Exercise - Where a line of the entries below includes the string "своей", count it. Give only the resulting number.

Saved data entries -
____________
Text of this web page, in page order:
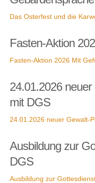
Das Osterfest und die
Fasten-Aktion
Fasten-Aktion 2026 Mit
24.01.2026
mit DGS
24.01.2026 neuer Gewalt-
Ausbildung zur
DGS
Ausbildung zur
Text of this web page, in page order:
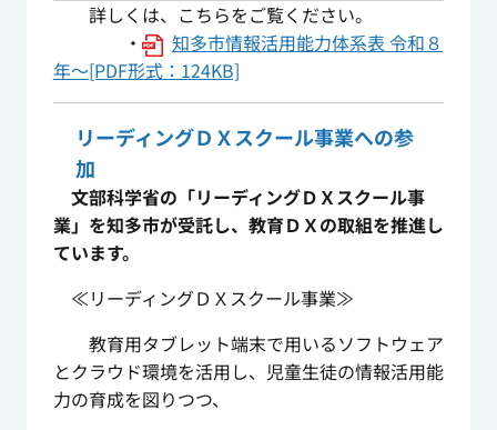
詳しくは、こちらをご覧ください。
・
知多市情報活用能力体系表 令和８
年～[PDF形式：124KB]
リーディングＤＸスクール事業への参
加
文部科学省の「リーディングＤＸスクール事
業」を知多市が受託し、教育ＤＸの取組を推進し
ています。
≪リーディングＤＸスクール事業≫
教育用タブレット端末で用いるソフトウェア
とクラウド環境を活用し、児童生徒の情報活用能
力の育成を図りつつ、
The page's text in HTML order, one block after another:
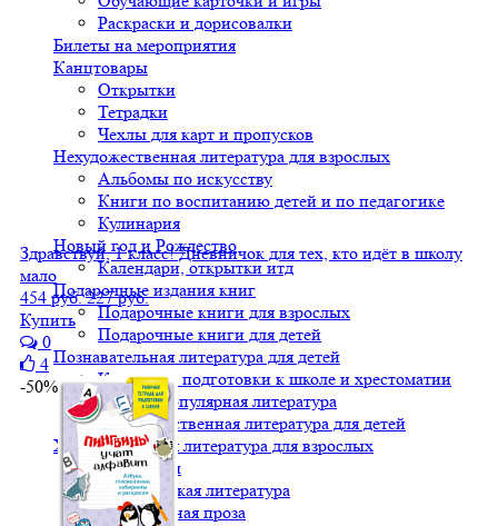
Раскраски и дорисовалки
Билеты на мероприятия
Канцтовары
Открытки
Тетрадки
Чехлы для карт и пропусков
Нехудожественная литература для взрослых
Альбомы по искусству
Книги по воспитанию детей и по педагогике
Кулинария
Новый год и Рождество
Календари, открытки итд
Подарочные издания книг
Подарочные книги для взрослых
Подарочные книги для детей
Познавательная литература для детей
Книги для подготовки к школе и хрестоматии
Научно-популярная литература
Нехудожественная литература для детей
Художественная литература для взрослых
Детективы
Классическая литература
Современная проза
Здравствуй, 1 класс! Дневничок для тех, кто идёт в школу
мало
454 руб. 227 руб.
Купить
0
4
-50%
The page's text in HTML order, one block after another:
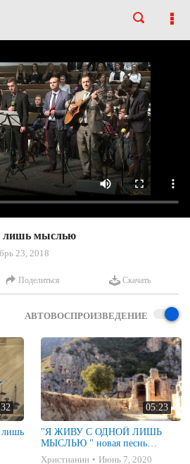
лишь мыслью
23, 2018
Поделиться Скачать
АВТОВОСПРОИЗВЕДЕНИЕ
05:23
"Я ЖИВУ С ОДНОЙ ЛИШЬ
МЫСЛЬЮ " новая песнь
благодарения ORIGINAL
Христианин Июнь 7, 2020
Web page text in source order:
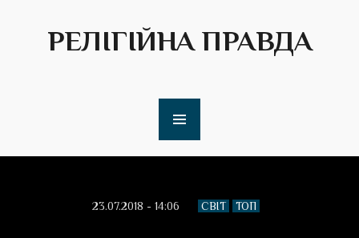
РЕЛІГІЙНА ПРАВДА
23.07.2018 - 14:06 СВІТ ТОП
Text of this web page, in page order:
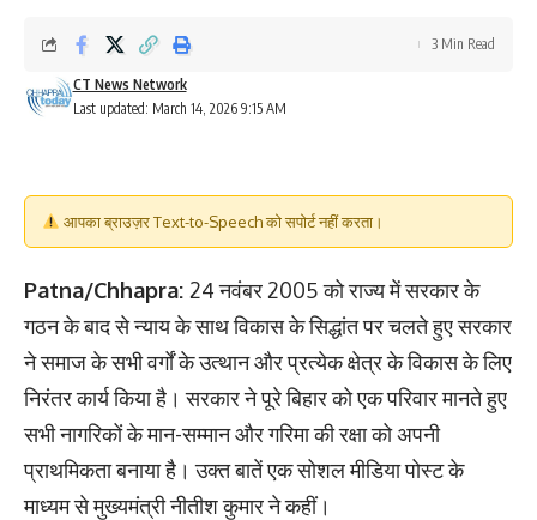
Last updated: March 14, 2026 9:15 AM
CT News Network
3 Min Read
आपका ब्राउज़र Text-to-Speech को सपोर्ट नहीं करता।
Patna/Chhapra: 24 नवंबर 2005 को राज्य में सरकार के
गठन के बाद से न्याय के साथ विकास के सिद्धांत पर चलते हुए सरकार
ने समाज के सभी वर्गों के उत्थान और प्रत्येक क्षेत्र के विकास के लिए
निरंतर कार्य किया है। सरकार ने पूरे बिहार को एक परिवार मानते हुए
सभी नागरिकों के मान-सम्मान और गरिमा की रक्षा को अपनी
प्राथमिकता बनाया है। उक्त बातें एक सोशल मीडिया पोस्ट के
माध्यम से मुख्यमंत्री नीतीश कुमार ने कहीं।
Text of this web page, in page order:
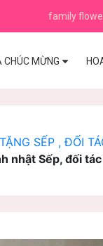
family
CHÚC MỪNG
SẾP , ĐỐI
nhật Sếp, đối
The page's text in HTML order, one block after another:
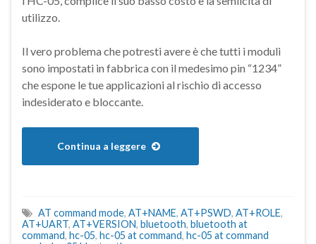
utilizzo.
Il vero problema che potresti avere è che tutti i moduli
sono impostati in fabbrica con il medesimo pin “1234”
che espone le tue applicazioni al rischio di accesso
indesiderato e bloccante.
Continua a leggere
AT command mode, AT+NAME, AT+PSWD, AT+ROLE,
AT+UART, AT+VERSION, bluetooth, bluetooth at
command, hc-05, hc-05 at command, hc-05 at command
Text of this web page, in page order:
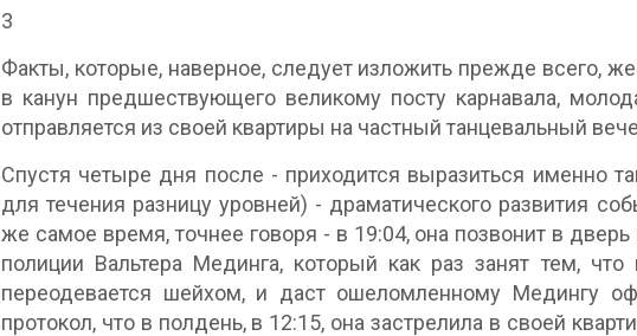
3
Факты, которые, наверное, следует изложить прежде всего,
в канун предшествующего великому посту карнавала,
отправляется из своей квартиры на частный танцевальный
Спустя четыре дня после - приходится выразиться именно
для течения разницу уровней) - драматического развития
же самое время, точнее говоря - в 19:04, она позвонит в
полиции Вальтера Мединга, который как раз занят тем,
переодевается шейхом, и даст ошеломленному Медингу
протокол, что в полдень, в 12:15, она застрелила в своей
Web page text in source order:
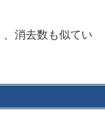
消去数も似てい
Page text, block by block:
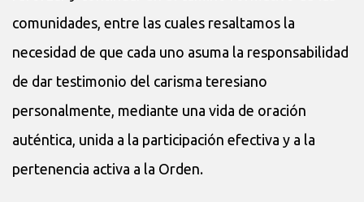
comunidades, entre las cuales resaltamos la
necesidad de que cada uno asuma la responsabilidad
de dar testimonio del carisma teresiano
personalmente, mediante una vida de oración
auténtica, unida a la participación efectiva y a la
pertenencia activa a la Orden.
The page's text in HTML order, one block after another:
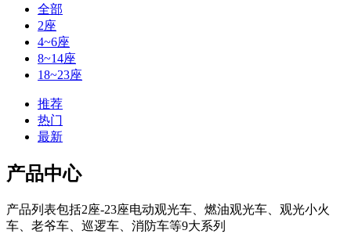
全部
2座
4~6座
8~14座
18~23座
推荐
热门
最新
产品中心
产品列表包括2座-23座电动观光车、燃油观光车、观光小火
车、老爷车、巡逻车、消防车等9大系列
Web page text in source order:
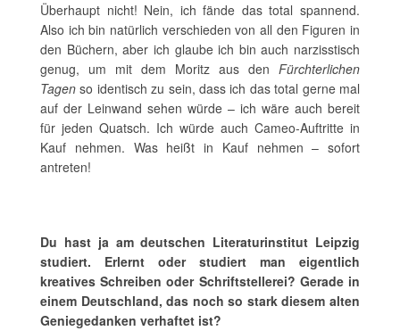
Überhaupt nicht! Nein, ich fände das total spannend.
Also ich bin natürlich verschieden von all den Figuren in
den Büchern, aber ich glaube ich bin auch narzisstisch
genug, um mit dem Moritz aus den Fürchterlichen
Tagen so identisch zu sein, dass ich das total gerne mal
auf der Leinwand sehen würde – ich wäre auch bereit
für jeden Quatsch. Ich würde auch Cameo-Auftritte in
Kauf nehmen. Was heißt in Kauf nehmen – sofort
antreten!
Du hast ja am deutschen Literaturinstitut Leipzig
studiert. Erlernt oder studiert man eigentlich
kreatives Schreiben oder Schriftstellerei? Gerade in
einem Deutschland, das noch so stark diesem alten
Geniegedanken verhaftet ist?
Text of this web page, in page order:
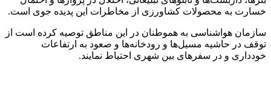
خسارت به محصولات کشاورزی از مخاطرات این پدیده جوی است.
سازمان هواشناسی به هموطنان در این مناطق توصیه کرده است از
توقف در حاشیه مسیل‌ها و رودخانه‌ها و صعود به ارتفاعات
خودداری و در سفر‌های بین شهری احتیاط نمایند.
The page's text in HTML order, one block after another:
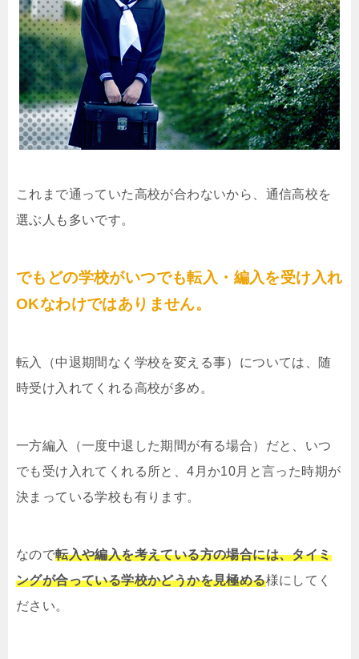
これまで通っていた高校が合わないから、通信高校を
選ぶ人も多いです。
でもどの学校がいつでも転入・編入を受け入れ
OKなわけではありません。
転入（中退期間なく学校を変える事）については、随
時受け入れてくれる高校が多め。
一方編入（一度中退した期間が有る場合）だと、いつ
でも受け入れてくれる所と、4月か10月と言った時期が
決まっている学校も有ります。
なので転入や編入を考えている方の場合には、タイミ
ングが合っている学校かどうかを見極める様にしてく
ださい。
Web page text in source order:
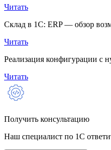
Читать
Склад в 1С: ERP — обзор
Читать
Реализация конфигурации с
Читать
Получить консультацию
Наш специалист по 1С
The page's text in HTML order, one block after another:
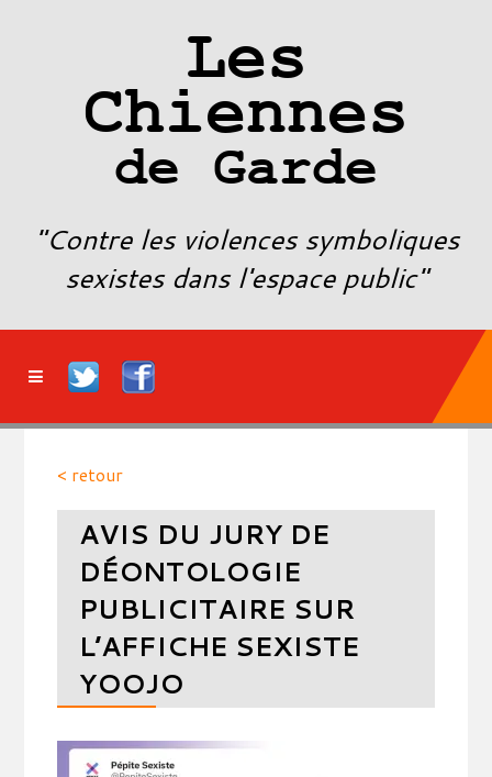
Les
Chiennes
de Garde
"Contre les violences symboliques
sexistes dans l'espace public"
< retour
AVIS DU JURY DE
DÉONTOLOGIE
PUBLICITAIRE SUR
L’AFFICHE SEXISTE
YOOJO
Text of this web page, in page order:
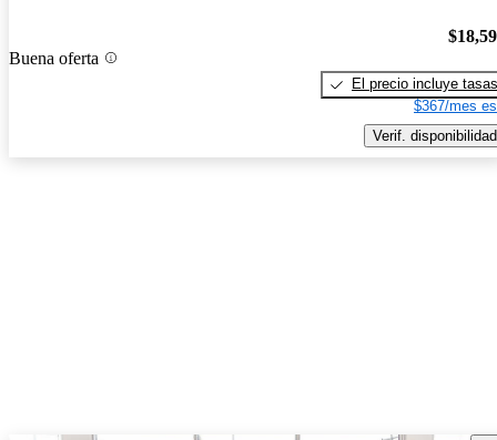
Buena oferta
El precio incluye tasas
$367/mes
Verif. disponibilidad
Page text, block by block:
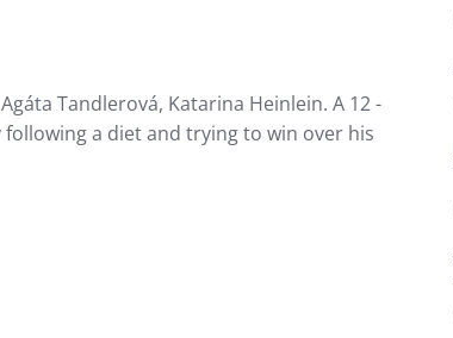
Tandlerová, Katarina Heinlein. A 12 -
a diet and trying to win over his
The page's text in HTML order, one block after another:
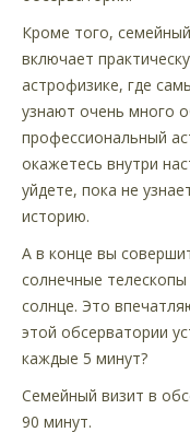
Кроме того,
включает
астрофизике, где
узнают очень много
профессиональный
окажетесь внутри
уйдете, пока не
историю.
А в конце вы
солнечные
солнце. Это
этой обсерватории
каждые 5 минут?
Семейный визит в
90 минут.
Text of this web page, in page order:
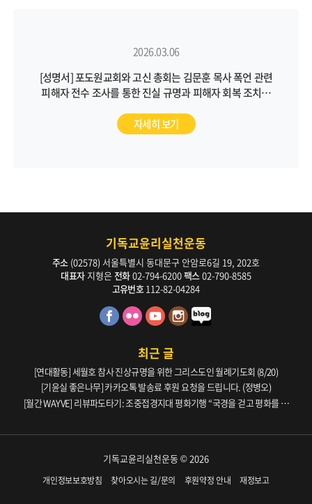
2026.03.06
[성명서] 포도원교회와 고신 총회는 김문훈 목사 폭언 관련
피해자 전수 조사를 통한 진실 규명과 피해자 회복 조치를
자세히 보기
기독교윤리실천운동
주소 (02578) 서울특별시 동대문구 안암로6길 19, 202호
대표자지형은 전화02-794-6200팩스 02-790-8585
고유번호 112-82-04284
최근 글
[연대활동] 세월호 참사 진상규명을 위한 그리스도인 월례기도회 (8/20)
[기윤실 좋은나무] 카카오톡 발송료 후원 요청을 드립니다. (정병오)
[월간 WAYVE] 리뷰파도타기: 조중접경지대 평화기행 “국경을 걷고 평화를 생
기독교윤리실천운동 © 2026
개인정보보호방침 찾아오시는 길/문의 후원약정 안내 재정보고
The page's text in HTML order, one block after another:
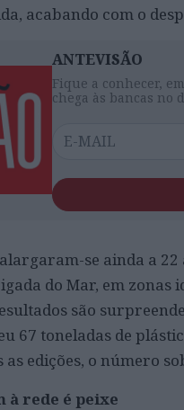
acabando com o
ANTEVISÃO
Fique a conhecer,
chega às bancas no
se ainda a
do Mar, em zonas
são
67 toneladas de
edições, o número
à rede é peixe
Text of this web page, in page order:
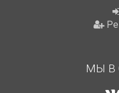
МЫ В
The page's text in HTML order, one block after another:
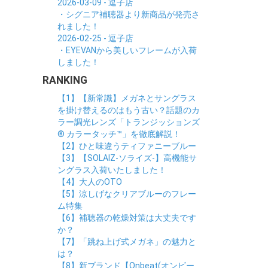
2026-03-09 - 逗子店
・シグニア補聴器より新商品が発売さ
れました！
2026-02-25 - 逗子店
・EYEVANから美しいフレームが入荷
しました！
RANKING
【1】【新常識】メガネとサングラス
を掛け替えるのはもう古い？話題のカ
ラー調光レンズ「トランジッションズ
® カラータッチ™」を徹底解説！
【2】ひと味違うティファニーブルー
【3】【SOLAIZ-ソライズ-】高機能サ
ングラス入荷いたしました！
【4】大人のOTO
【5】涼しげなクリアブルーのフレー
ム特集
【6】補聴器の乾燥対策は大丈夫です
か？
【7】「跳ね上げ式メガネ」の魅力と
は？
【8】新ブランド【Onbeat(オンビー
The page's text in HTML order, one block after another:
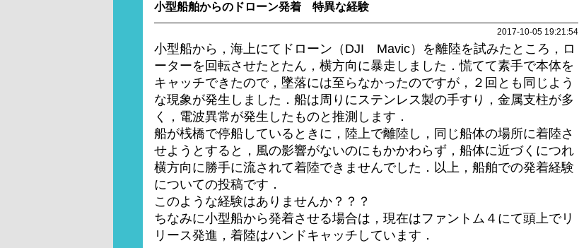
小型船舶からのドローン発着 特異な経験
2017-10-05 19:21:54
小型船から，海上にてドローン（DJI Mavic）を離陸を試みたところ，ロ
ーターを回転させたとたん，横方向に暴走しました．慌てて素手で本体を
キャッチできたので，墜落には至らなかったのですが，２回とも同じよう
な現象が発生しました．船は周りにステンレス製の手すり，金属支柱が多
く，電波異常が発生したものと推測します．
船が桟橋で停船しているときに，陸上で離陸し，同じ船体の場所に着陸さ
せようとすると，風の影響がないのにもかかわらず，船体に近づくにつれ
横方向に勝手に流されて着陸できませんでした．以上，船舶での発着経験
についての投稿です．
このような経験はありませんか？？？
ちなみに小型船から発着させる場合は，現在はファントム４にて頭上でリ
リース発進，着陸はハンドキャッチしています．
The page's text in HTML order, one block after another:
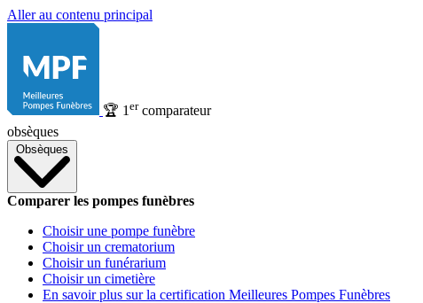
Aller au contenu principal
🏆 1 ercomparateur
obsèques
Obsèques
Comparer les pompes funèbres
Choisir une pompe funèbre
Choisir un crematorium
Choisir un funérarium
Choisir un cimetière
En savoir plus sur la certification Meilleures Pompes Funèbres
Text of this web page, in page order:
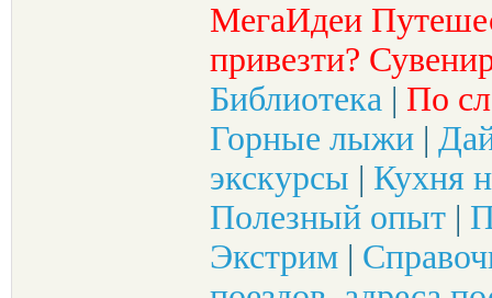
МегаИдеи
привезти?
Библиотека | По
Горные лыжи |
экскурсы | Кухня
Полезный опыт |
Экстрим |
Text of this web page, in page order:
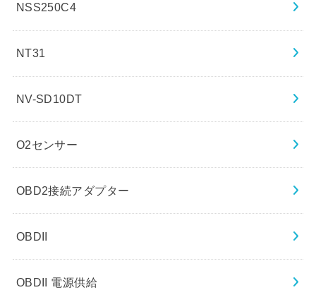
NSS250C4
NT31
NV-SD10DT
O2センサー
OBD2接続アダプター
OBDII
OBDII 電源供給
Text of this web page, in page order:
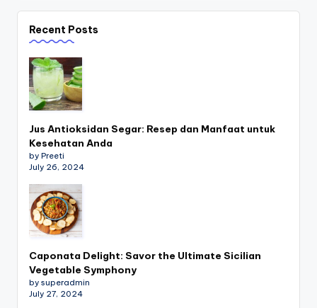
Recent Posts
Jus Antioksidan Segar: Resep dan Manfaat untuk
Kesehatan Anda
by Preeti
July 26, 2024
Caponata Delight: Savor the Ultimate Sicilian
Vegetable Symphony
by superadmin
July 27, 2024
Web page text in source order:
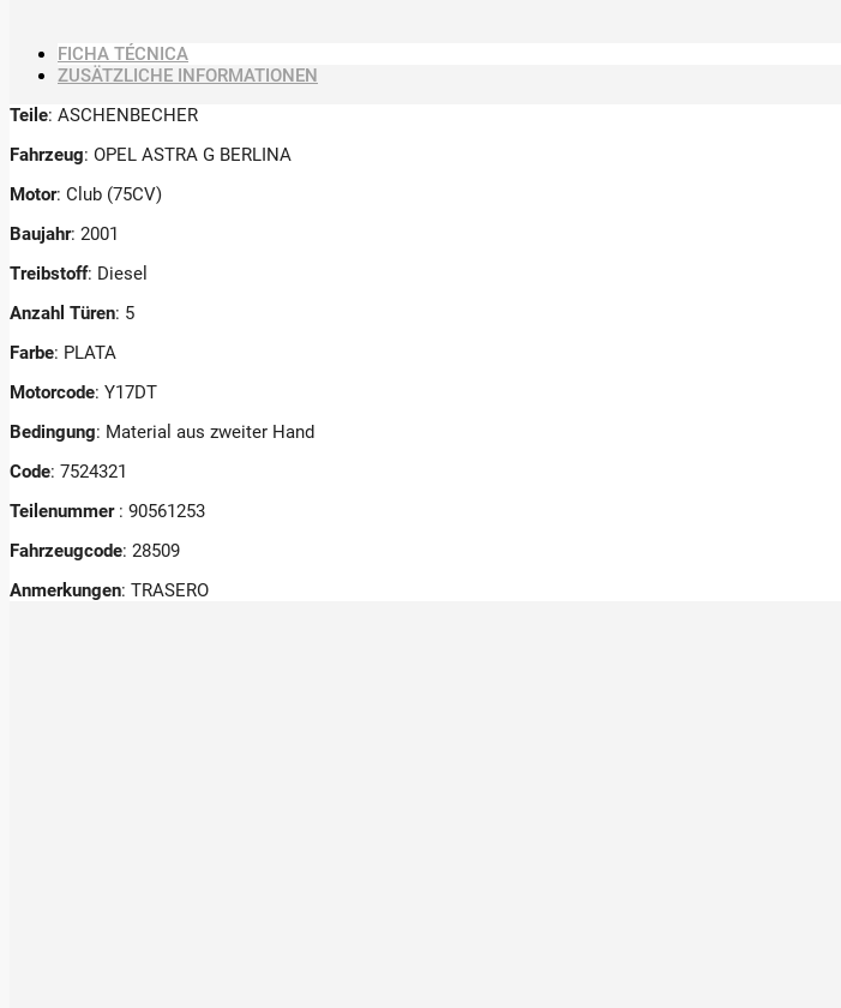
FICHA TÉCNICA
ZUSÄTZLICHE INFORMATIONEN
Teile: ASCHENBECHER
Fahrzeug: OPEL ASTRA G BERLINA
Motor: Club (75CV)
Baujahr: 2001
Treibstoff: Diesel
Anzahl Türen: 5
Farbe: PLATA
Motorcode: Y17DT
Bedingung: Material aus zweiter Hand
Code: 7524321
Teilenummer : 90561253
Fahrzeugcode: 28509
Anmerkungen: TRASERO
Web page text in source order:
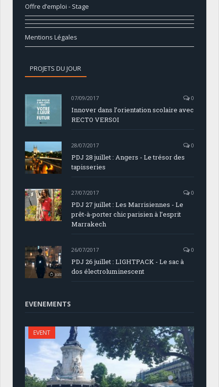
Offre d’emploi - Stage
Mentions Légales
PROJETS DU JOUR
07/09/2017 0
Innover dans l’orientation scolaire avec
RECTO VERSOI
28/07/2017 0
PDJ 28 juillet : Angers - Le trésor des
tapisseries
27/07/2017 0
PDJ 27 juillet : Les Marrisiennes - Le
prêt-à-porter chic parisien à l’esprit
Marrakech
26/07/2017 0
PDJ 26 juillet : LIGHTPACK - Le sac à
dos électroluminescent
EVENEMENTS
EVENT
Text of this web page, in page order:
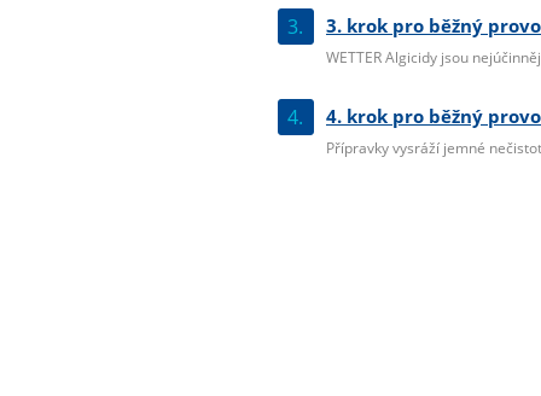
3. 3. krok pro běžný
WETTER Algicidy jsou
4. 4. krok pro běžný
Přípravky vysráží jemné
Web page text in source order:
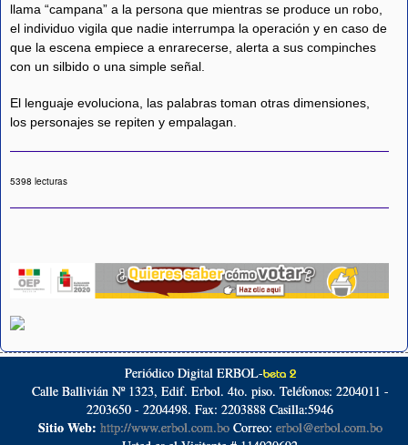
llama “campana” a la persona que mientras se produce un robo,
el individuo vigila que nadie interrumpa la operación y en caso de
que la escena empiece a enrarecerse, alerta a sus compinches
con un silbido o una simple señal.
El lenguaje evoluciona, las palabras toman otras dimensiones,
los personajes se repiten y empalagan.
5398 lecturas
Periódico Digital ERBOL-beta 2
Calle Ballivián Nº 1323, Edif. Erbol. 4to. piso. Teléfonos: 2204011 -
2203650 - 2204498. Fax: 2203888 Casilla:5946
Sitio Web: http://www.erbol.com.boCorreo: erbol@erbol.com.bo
____________
Finished exercise - 2